Die Münchner Polizei, die den Einsatz koordiniert hat, erhielt von allen Seiten große Anerkennung für ihr besonnenes und zielgerichtetes Vorgehen. Zunächst gab sie die Anweisung, den Betrieb von U-Bahn, Bussen und Straßenbahnen in München einzustellen, damit die vermuteten Täter nicht damit flüchten konnten. Zeitgleich begann die Evakuierungsaktion rund ums OEZ, die mit großer Besonnenheit, aber zügig ablief. Parallel dazu informierte die Polizei permanent die Bevölkerung per Twitter und Facebook, zum Teil in verschiedenen Sprachen.

Dennoch konnten die Beamten nachvollziehbar hysterische Reaktionen nicht vollständig verhindern.
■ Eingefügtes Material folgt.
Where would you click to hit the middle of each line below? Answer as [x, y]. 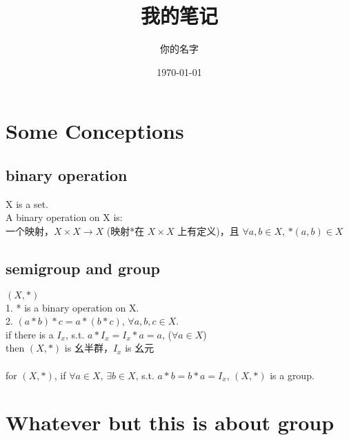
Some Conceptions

So gab es mehrfach Meldungen von besorgten Bürgern, dass es auch an anderen Stellen in der Stadt Schießereien gegeben habe. Der Stachus wurde in diesem Zusammenhang mehrfach erwähnt. Die Polizei ging allen Hinweisen nach und konnte nach und nach Entwarnung für die weiteren vermuteten Tatorte geben.

Die Suche nach dem Täter konzentrierte sich zunächst auf den Eingang des OEZ an der Hanauer Straße, gegenüber dem Schnellrestaurant. Der Täter war nach Zeugenaussagen in das Einkaufszentrum gegangen und habe auch dort um sich geschossen. Unter den bislang zehn Toten seien auch jugendliche Opfer, wie Andrä bei der Pressekonferenz gegen halb drei in der Nacht bestätigte. Unter den Verletzten seien auch Kinder.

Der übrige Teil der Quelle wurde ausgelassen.